\name{Linhom}
\alias{Linhom}
\title{L-function}
\description{
  Calculates an estimate of the inhomogeneous version of
  the \eqn{L}-function (Besag's transformation of Ripley's \eqn{K}-function)
  for a spatial point pattern.
}
\usage{
  Linhom(...)
}
\arguments{
  \item{\dots}{
    Arguments passed to \code{\link{Kinhom}}
    to estimate the inhomogeneous K-function.
  }
}
\details{
  This command computes an estimate of the inhomogeneous version of
  the \eqn{L}-function for a spatial point pattern

  The original \eqn{L}-function is a transformation
  (proposed by Besag) of Ripley's \eqn{K}-function,
  \deqn{L(r) = \sqrt{\frac{K(r)}{\pi}}}{L(r) = sqrt(K(r)/pi)}
  where \eqn{K(r)} is the Ripley \eqn{K}-function of a spatially homogeneous
  point pattern, estimated by \code{\link{Kest}}.

  The inhomogeneous \eqn{L}-function is the corresponding transformation
  of the inhomogeneous \eqn{K}-function, estimated by \code{\link{Kinhom}}.
  It is appropriate when the point pattern clearly does not have a
  homogeneous intensity of points.
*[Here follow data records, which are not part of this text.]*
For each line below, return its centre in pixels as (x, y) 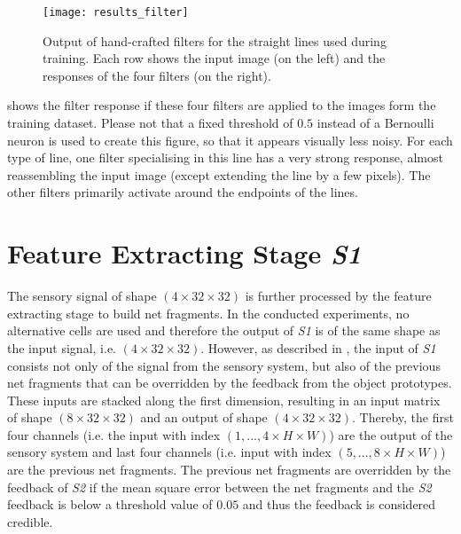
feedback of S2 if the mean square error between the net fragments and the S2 (219, 487)
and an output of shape (204, 417)
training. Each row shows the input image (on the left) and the (214, 58)
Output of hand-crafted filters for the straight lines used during (215, 40)
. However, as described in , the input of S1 (318, 347)
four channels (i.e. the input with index (114, 434)
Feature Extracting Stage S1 (184, 254)
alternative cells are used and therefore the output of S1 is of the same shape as (224, 330)

It was proposed by
  Baddeley, \ifelse{latex}{\out{M\o ller}}{Moller} and Waagepetersen (2000).

  The command \code{Linhom} first calls
  \code{\link{Kinhom}} to compute the estimate of the inhomogeneous K-function,
  and then applies the square root transformation.

  For a Poisson point pattern (homogeneous or inhomogeneous),
  the theoretical value of the inhomogeneous \eqn{L}-function is \eqn{L(r) = r}.
  The square root also has the effect of stabilising
  the variance of the estimator, so that \eqn{L} is more appropriate
  for use in simulation envelopes and hypothesis tests.
}

\value{
  An object of class \code{"fv"}, see \code{\link{fv.object}},
  which can be plotted directly using \code{\link{plot.fv}}.
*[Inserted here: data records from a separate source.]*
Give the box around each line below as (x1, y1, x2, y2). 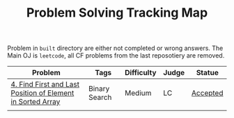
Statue (196, 68, 219, 78)
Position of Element (10, 88, 75, 98)
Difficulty (125, 68, 157, 78)
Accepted (191, 88, 224, 98)
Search (88, 92, 112, 102)
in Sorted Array (10, 97, 61, 107)
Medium (125, 88, 152, 98)
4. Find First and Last (10, 80, 80, 90)
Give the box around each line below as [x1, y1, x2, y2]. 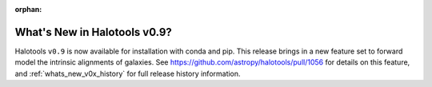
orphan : [14, 5, 42, 14]
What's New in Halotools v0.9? [14, 25, 172, 39]
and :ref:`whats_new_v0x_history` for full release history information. [14, 69, 241, 78]
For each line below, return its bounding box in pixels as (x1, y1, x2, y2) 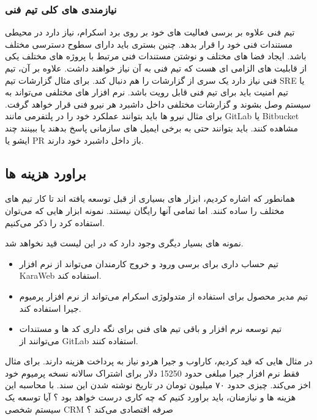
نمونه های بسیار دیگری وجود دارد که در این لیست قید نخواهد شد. (5, 237, 244, 249)
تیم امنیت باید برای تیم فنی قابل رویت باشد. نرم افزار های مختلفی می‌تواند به (5, 86, 288, 98)
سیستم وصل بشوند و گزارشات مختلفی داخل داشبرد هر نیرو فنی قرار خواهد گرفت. (5, 97, 311, 110)
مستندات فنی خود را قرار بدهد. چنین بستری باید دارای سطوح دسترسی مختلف (5, 37, 293, 50)
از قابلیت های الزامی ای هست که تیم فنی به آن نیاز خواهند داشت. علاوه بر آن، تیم (5, 62, 307, 74)
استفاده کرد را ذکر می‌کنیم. (5, 216, 105, 229)
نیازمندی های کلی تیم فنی (5, 1, 117, 17)
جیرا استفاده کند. (19, 301, 81, 314)

  Essentially a data frame containing columns
  \item{r}{the vector of values of the argument \eqn{r} 
    at which the function \eqn{L} has been  estimated
  }
  \item{theo}{the theoretical value \eqn{L(r) = r}
    for a stationary Poisson process
  }
  together with columns named 
  \code{"border"}, \code{"bord.modif"},
  \code{"iso"} and/or \code{"trans"},
  according to the selected edge corrections. These columns contain
  estimates of the function \eqn{L(r)} obtained by the edge corrections
  named.
}
\references{
  Baddeley, A., \ifelse{latex}{\out{M\o ller}}{Moller}, J. and Waagepetersen, R. (2000)
  Non- and semiparametric estimation of interaction in
  inhomogeneous point patterns.
  \emph{Statistica Neerlandica} \bold{54}, 329--350.
}
\seealso{
  \code{\link{Kest}},
  \code{\link{Lest}},
  \code{\link{Kinhom}},
  \code{\link{pcf}}
}
\examples{
 data(japanesepines)
 X <- japanesepines
 L <- Linhom(X, sigma=0.1)
 plot(L, main="Inhomogeneous L function for Japanese Pines")
}
\author{Adrian Baddeley \email{Adrian.Baddeley@curtin.edu.au}
  
  
  and Rolf Turner \email{r.turner@auckland.ac.nz}
  
}
\keyword{spatial}
\keyword{nonparametric}